Macronutrients: the Importance of Carbohydrate, Protein, and Fat
WHAT ARE MACRONUTRIENTS?
Macronutrients are nutrients that provide calories or energy. Nutrients are substances needed for growth, metabolism, and for other body functions. Since “macro” means large, macronutrients are nutrients needed in large amounts. There are three macronutrients:
While each of these macronutrients provides calories, the amount of calories that each one provides varies.
Carbohydrate provides 4 calories per gram.
Protein provides 4 calories per gram.
Fat provides 9 calories per gram.
This means that if you looked at the Nutrition Facts label of a product and it said 12 grams of carbohydrate, 0 grams of fat, and 0 grams of protein per serving, you would know that this food has about 48 calories per serving (12 grams carbohydrate multiplied by 4 calories for each gram of carbohydrate = 48 calories).
Besides carbohydrate, protein, and fat the only other substance that provides calories is alcohol. Alcohol provides 7 calories per gram. Alcohol, however, is not a macronutrient because we do not need it for survival.
WHY DO WE NEED CARBOHYDRATES?
Carbohydrates are the macronutrient that we need in the largest amounts.

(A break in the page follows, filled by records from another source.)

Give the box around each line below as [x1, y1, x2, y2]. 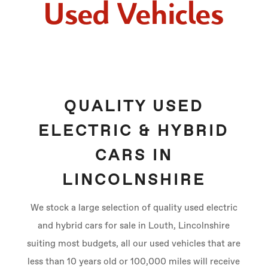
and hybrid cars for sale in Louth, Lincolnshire [38, 221, 230, 230]
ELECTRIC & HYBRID [38, 124, 230, 139]
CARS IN [95, 148, 173, 164]
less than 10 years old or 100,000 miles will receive [28, 257, 240, 266]
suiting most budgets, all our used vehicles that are [27, 239, 241, 248]
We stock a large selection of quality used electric [30, 203, 237, 212]
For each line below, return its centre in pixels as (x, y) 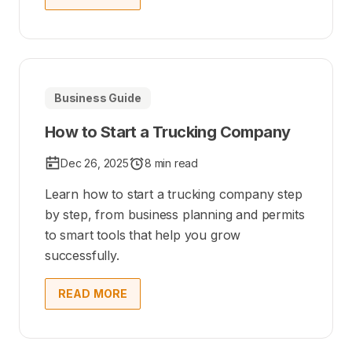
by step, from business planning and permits (175, 215)
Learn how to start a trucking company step (174, 194)
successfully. (82, 256)
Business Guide (98, 98)
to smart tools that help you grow (143, 235)
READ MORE (93, 294)
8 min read (171, 163)
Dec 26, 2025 (95, 163)

According to the Dietary Reference Intakes published by the USDA, 45% - 65% of calories should come from carbohydrate. We need this amount of carbohydrate because:
- Carbohydrates are the body’s main source of fuel.
- Carbohydrates are easily used by the body for energy.
- All of the tissues and cells in our body can use glucose for energy.
- Carbohydrates are needed for the central nervous system, the kidneys, the brain, the muscles (including the heart) to function properly.
- Carbohydrates can be stored in the muscles and liver and later used for energy.
- Carbohydrates are important in intestinal health and waste elimination.
- Carbohydrates are mainly found in starchy foods (like grain and potatoes), fruits, milk, and yogurt. Other foods like vegetables, beans, nuts, seeds and cottage cheese contain carbohydrates, but in lesser amounts.
Fiber refers to certain types of carbohydrates that our body cannot digest. These carbohydrates pass through the intestinal tract intact and help to move waste out of the body. Diets that are low in fiber have been shown to cause problems such as constipation and hemorrhoids and to increase the risk for certain types of cancers such as colon cancer. Diets high in fiber; however, have been shown to decrease risks for heart disease, obesity, and they help lower cholesterol. Foods high in fiber include fruits, vegetables, and whole grain products.
WHY DO WE NEED PROTEIN?
According to the Dietary Reference Intakes published by the USDA 10% - 35% of calories should come from protein. Most Americans get plenty of protein, and easily meet this need by consuming a balanced diet. We need protein for:
- Growth (especially important for children, teens, and pregnant women)
- Tissue repair
- Immune function
- Making essential hormones and enzymes
- Energy when carbohydrate is not available
- Preserving lean muscle mass
Protein is found in meats, poultry, fish, meat substitutes, cheese, milk, nuts, legumes, and in smaller quantities in starchy foods and vegetables.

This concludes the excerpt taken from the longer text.